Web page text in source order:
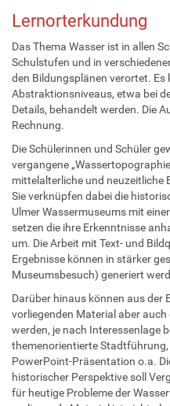
Lernorterkundung
Das Thema Wasser ist in allen
Schulstufen und in
den Bildungsplänen verortet. Es
Abstraktionsniveaus, etwa bei
Details, behandelt werden. Die
Rechnung.
Die Schülerinnen und Schüler
vergangene
mittelalterliche und
Sie verknüpfen dabei die
Ulmer Wassermuseums mit
setzen die ihre Erkenntnisse
um. Die Arbeit mit Text- und
Ergebnisse können in stärker
Museumsbesuch) generiert
Darüber hinaus können aus der
vorliegenden Material aber
werden, je nach Interessenlage
themenorientierte
PowerPoint-Präsentation o.a.
historischer Perspektive soll
für heutige Probleme der
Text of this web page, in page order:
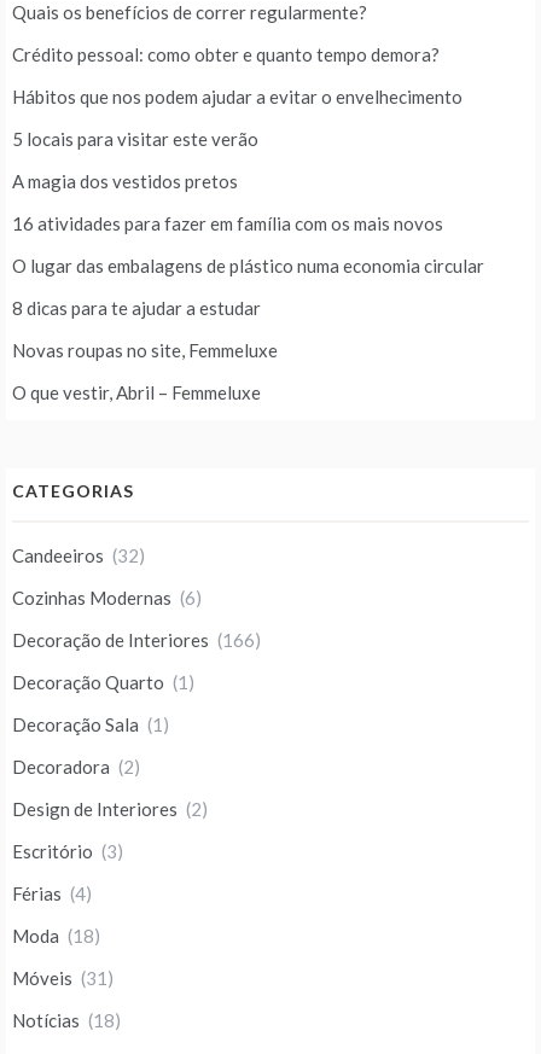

- WHAT TO PRODUCE: From the listing, tally every line with the word "order" in it and give only the tally.

- RESULT OF THIS EXERCISE: 2